Cystic Fibrosis (CF) is a genetic disease. While it affects the whole body, it has the worst impact on the lungs and digestive system. The defective gene produces an abnormal CFTR (cystic fibrosis transmembrane conductance regulator protein). In the airway this results in a lack of mucus hydration and therefore an unusually thick, sticky mucus that clogs the airways. Because of associated inflammation, the process enters a vicious circle with more mucus production that is not hydrated and therefore makes the clogging worse. This can result in life-threatening lung infections. Mucus also obstructs the pancreatic duct and stops natural enzymes from helping the body break down and absorb food.

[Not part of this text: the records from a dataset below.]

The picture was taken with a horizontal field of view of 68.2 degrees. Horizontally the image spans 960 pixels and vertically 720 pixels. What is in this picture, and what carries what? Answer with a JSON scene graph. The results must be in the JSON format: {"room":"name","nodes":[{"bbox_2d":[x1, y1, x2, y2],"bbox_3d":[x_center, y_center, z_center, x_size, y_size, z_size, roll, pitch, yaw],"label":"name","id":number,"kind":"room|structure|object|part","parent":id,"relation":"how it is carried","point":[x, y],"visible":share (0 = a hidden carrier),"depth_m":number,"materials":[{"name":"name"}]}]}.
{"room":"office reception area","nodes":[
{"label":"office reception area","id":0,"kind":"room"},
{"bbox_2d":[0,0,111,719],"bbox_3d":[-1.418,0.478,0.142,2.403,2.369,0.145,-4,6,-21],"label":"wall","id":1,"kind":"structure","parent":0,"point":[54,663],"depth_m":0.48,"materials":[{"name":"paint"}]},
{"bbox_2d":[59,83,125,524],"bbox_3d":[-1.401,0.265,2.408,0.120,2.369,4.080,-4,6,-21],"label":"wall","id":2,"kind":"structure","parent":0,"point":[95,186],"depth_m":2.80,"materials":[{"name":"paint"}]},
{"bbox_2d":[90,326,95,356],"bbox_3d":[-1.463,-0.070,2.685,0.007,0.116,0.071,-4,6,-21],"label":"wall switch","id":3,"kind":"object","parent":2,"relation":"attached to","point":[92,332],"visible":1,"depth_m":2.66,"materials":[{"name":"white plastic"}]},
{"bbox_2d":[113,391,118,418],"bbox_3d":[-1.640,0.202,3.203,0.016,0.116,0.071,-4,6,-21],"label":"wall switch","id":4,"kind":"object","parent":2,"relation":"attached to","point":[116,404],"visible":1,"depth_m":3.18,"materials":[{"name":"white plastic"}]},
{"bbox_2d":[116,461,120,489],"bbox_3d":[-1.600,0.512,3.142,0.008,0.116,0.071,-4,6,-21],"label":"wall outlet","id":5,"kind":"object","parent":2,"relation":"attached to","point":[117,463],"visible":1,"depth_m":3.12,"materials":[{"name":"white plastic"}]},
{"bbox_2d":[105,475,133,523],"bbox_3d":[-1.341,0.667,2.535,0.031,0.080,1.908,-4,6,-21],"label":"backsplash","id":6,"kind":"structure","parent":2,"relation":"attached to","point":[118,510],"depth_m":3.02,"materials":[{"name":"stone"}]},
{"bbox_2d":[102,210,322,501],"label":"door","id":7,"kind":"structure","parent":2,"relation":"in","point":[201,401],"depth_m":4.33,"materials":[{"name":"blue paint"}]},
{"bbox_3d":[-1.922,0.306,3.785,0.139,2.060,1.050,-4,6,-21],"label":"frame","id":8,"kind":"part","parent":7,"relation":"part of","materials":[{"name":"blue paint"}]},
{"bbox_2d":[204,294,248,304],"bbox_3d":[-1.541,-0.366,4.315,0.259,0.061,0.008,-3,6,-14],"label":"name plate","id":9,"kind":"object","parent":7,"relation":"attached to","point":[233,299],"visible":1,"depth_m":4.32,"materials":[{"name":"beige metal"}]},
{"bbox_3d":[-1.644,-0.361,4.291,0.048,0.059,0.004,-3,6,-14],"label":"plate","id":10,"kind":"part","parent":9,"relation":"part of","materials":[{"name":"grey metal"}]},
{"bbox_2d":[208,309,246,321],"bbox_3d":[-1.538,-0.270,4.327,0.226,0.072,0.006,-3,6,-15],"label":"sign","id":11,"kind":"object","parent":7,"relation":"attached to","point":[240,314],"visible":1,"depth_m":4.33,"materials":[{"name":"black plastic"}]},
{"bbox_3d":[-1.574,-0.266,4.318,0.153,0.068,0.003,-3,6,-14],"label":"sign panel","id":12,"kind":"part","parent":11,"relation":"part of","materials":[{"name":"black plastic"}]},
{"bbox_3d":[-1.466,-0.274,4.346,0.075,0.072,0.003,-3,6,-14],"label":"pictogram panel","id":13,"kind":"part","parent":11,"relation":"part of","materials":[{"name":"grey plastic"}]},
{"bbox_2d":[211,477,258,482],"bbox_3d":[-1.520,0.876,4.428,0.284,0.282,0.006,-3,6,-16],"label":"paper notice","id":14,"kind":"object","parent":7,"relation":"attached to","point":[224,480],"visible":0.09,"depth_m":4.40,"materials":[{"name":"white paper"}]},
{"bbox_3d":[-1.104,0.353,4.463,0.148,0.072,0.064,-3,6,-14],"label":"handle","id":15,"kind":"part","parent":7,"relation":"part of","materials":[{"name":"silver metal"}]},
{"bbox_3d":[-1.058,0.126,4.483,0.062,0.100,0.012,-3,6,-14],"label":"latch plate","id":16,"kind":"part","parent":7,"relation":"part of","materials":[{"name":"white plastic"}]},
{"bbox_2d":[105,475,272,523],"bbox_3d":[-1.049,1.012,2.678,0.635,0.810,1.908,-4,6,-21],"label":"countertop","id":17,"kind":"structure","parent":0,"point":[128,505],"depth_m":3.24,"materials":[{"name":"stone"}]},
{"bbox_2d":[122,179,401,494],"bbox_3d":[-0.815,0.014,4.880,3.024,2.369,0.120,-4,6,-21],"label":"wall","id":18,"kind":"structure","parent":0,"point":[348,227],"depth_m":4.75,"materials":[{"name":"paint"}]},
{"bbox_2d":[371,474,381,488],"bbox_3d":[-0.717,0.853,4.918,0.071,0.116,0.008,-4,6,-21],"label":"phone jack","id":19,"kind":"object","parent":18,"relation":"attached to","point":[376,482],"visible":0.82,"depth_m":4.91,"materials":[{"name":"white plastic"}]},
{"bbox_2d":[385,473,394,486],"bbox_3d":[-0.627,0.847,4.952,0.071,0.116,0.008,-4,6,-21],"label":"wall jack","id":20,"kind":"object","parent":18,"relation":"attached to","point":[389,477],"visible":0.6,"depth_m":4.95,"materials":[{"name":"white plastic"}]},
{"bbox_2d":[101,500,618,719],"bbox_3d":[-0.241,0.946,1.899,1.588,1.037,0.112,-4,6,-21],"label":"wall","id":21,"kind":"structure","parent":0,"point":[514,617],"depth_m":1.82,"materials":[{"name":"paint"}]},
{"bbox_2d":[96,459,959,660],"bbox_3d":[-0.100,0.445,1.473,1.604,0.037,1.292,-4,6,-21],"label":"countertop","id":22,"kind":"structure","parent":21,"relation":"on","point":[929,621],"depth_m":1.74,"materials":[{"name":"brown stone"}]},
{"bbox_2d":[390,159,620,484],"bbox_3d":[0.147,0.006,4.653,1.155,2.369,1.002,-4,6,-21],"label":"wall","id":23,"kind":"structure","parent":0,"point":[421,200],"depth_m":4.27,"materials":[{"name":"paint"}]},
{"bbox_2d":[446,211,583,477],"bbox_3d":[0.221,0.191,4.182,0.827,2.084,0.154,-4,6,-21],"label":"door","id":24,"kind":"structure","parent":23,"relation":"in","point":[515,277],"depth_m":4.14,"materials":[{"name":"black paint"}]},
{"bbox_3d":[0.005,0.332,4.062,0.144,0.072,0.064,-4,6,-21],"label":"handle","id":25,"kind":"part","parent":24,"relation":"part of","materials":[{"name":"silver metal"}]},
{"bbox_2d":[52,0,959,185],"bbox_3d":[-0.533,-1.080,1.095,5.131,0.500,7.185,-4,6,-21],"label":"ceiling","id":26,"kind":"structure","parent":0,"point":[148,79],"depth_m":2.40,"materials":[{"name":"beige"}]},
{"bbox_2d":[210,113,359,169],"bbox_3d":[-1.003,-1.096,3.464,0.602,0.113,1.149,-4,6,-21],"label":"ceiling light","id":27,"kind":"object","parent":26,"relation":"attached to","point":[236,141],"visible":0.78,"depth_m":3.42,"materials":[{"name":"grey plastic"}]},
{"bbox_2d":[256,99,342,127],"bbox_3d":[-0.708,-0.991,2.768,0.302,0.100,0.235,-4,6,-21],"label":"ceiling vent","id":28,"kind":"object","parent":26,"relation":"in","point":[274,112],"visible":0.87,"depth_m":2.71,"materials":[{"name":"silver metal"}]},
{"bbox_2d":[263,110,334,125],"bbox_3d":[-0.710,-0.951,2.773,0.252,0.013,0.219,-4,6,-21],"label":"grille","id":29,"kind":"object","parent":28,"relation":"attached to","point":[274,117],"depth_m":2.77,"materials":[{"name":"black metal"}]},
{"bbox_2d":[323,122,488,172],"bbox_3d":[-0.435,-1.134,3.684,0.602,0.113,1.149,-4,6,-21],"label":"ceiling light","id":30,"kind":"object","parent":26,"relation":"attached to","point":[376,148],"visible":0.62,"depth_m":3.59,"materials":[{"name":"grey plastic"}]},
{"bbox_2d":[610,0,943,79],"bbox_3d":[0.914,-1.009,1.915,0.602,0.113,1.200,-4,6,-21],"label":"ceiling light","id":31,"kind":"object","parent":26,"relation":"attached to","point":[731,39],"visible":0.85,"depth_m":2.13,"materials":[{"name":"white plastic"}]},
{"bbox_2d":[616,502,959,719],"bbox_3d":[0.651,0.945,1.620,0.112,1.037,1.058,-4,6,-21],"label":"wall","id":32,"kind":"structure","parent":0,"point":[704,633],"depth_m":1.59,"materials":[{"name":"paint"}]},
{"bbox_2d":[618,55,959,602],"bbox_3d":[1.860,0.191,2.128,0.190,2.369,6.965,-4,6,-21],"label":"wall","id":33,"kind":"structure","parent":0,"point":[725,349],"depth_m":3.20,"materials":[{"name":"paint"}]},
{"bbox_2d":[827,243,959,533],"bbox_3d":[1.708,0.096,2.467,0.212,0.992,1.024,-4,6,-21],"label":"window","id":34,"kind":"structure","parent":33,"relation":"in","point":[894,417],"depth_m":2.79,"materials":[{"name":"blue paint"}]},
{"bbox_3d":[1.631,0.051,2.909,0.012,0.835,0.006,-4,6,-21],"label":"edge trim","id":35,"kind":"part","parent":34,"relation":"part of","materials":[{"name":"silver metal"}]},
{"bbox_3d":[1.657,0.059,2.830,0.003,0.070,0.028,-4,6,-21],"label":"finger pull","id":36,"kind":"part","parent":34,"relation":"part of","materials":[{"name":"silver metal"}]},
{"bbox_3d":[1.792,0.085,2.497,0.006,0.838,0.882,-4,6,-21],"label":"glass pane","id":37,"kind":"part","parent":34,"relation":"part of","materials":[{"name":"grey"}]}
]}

Cystic Fibrosis is an inherited, chronic and potentially life-shortening disease. If you’ve been diagnosed with CF, you have at least two mutated genes, inheriting one from each parent. If one parent has CF or carries a CF gene, and the other parent does not, then their child has a 50 percent chance of being a carrier of the CF gene, but may not exhibit symptoms. In some cases, additional tests such as the Sweat Test, which measures the amount of chloride in the patient’s sweat, may be useful. Testing should be done through an accredited CF care center.

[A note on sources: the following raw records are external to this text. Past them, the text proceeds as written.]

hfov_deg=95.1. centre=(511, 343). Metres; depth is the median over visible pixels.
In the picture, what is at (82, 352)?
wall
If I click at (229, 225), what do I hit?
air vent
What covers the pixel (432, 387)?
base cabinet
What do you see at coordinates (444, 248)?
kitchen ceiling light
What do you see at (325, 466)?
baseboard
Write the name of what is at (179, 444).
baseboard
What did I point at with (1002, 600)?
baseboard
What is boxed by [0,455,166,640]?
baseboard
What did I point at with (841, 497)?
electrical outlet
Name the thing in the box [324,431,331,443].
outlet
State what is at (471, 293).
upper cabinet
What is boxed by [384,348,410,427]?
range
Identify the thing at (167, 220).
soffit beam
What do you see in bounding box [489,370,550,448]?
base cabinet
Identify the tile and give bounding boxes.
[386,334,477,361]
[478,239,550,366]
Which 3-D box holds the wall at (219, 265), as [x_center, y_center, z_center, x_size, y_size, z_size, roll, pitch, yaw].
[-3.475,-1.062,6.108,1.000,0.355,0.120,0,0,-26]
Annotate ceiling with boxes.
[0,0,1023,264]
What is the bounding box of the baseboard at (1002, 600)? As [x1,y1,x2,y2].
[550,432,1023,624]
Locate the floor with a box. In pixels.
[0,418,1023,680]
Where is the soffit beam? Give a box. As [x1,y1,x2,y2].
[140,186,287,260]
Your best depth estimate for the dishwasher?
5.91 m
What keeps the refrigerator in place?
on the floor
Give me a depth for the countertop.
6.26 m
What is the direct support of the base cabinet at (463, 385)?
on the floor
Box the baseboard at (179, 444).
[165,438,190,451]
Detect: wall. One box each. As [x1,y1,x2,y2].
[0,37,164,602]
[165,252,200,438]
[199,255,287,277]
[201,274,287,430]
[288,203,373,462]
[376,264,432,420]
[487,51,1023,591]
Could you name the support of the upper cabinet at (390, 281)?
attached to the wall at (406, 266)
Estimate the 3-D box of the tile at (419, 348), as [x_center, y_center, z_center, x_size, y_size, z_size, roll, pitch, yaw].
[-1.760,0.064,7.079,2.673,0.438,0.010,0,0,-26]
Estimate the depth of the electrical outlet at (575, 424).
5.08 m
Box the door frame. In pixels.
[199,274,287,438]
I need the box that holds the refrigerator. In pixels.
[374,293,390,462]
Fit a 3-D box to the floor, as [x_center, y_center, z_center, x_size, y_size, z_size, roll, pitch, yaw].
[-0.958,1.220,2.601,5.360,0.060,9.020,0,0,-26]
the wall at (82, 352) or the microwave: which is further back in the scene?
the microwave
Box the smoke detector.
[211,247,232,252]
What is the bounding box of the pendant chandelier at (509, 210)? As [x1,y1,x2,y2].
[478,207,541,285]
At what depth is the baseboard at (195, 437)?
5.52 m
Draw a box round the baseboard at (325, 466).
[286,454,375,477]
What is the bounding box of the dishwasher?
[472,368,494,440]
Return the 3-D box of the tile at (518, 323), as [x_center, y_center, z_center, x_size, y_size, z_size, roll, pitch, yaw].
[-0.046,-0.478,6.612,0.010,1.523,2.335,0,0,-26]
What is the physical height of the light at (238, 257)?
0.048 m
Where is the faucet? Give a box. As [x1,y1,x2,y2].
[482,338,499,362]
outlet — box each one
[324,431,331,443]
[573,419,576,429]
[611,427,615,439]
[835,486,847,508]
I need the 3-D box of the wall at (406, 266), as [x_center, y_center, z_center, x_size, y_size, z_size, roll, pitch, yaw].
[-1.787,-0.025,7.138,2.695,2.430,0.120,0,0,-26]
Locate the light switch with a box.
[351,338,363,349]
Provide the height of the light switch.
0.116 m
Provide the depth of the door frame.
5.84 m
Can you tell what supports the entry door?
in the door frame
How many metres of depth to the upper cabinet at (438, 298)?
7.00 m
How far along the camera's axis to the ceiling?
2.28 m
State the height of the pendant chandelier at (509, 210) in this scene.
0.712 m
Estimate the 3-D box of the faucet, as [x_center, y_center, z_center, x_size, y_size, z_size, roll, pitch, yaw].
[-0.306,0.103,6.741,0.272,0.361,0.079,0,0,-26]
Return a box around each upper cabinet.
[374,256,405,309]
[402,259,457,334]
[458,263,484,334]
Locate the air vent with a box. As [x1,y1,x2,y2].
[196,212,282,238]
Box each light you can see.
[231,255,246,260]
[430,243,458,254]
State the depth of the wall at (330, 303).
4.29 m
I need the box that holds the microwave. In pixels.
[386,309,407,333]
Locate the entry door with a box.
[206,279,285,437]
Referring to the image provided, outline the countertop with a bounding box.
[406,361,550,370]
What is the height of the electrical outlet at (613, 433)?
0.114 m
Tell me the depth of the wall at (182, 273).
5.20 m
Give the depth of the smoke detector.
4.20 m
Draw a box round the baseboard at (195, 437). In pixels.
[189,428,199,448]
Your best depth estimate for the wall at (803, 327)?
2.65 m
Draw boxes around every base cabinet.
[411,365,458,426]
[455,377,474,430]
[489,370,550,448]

Occasionally, a patient with one CF gene mutation but a mildly elevated salt secretion through the skin by sweat testing may not have completely normal lung function, may exhibit other symptoms, or might get sick later in life. This is often referred to as CRMS, or CFTR-Related Metabolic Syndrome. In the case of CRMS, you should be followed by a physician or institution with expertise in CF to see if symptoms develop. If you have been diagnosed with CF, your care should be coordinated through an accredited CF center.
CF is a significant comorbidity for NTM lung disease. Although all newborns in the United States are now screened and it is usually diagnosed in early childhood, some NTM patients now are being diagnosed with a form of CF as adults.